** Opening GIVEN INFORMATION block **

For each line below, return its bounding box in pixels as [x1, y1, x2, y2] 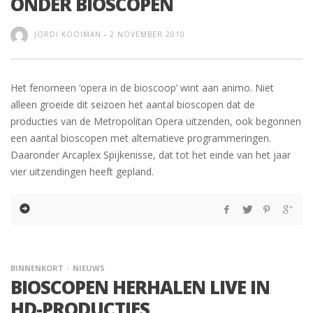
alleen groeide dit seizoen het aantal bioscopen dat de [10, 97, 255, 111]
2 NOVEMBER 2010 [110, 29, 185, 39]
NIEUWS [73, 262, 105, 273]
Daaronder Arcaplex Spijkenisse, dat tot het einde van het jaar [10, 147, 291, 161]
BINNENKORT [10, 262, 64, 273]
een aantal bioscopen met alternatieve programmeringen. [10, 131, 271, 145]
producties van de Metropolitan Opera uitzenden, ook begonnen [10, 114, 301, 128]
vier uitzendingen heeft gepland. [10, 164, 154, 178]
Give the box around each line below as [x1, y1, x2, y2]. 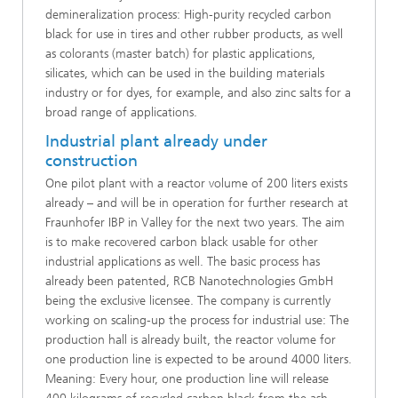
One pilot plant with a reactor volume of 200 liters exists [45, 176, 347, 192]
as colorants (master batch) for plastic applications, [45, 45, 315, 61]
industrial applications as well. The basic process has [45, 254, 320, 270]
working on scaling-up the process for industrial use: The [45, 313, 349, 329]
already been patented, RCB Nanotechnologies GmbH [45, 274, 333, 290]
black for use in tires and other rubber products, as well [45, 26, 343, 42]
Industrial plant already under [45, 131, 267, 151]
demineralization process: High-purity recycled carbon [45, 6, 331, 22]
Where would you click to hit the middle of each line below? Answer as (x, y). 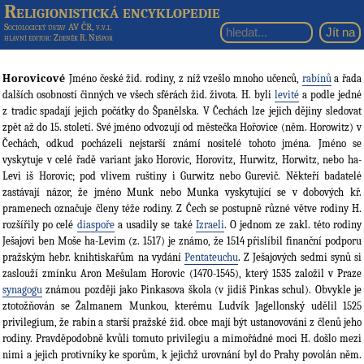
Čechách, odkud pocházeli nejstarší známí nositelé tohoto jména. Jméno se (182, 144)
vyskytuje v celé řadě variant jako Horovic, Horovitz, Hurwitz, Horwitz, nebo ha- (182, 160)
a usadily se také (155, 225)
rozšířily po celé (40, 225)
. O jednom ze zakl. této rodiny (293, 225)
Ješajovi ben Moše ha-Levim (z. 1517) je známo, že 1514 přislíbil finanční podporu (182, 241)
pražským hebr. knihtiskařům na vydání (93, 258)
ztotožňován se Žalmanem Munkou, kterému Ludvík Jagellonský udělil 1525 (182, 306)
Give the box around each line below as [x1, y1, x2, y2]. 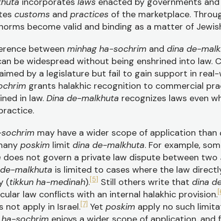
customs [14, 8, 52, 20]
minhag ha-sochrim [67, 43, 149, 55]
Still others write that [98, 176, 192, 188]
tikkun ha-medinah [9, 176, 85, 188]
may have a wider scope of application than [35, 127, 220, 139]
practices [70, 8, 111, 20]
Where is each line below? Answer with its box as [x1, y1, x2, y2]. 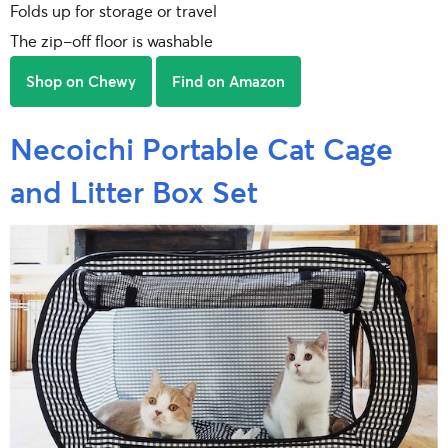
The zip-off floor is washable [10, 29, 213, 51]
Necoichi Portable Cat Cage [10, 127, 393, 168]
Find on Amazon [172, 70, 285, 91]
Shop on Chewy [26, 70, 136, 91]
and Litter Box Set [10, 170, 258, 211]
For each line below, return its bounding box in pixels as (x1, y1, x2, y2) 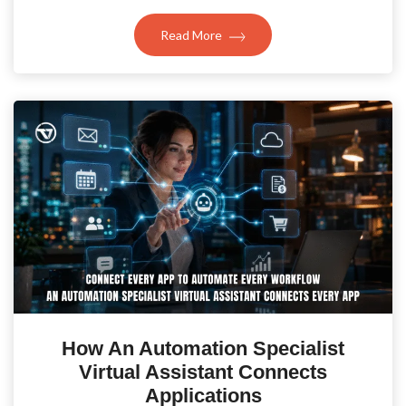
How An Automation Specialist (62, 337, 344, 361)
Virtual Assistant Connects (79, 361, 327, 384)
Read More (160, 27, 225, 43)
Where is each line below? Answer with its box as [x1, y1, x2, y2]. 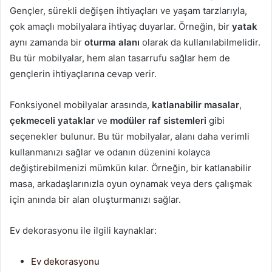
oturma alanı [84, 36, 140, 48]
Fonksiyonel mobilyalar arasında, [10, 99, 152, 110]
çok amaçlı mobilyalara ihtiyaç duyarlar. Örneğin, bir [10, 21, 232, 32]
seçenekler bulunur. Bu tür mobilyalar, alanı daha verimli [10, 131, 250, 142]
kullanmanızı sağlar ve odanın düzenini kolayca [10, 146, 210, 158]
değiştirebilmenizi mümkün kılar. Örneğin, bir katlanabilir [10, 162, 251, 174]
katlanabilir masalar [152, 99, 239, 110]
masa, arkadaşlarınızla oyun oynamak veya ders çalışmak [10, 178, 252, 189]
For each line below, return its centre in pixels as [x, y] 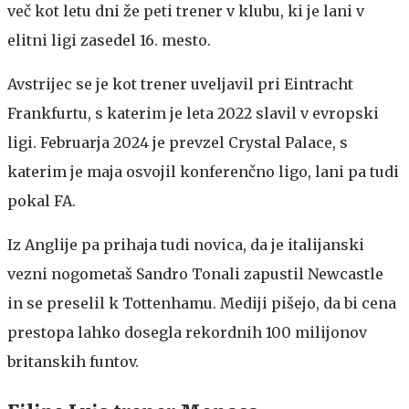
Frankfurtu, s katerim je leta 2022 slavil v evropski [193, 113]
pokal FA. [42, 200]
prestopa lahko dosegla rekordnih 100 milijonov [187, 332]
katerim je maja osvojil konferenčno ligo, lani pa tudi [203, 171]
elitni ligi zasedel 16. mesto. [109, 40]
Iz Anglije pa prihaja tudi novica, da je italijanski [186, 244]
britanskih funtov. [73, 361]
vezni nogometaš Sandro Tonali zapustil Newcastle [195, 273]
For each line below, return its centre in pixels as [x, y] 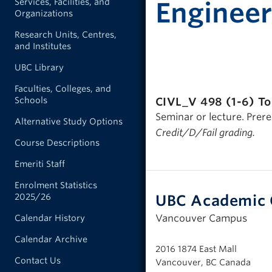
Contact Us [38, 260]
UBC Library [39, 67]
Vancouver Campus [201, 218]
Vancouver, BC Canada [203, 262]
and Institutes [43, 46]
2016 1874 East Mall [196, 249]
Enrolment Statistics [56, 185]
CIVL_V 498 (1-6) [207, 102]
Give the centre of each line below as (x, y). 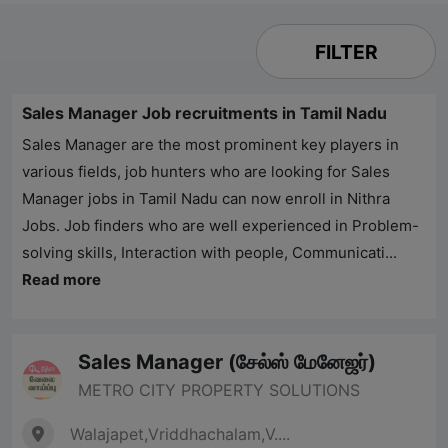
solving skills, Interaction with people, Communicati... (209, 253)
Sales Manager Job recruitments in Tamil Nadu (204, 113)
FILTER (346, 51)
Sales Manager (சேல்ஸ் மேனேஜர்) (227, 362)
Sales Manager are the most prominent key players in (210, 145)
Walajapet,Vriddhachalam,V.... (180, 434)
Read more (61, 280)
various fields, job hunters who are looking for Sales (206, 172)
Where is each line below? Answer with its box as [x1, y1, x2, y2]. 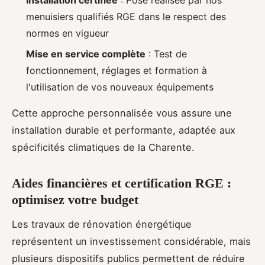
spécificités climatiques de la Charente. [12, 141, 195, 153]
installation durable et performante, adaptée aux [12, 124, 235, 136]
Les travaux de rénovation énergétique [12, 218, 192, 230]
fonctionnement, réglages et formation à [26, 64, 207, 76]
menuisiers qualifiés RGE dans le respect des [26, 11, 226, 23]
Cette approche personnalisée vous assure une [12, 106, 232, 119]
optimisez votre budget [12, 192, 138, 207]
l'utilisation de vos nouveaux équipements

** Closing GIVEN INFORMATION block **

* _WHAT YOU ARE ASKED TO DO_
Starting with the line that has "Virtual Assistant Connects" and ending with the line that has "Give the centre", repeat the lines above exactly, omitting every picture.

* _OUTPUT_
Virtual Assistant Connects (79, 361, 327, 384)
Read More (160, 27, 225, 43)
Where is each line below? Answer with its box as [x1, y1, x2, y2]. 
oturma alanı [84, 36, 140, 48]
Fonksiyonel mobilyalar arasında, [10, 99, 152, 110]
çok amaçlı mobilyalara ihtiyaç duyarlar. Örneğin, bir [10, 21, 232, 32]
seçenekler bulunur. Bu tür mobilyalar, alanı daha verimli [10, 131, 250, 142]
kullanmanızı sağlar ve odanın düzenini kolayca [10, 146, 210, 158]
değiştirebilmenizi mümkün kılar. Örneğin, bir katlanabilir [10, 162, 251, 174]
katlanabilir masalar [152, 99, 239, 110]
masa, arkadaşlarınızla oyun oynamak veya ders çalışmak [10, 178, 252, 189]
For each line below, return its centre in pixels as [x, y] 
Frankfurtu, s katerim je leta 2022 slavil v evropski [193, 113]
pokal FA. [42, 200]
prestopa lahko dosegla rekordnih 100 milijonov [187, 332]
katerim je maja osvojil konferenčno ligo, lani pa tudi [203, 171]
elitni ligi zasedel 16. mesto. [109, 40]
Iz Anglije pa prihaja tudi novica, da je italijanski [186, 244]
britanskih funtov. [73, 361]
vezni nogometaš Sandro Tonali zapustil Newcastle [195, 273]
For each line below, return its centre in pixels as [x, y] 
Contact Us [38, 260]
UBC Library [39, 67]
Vancouver Campus [201, 218]
Vancouver, BC Canada [203, 262]
and Institutes [43, 46]
2016 1874 East Mall [196, 249]
Enrolment Statistics [56, 185]
CIVL_V 498 (1-6) [207, 102]
Give the centre of each line below as (x, y). 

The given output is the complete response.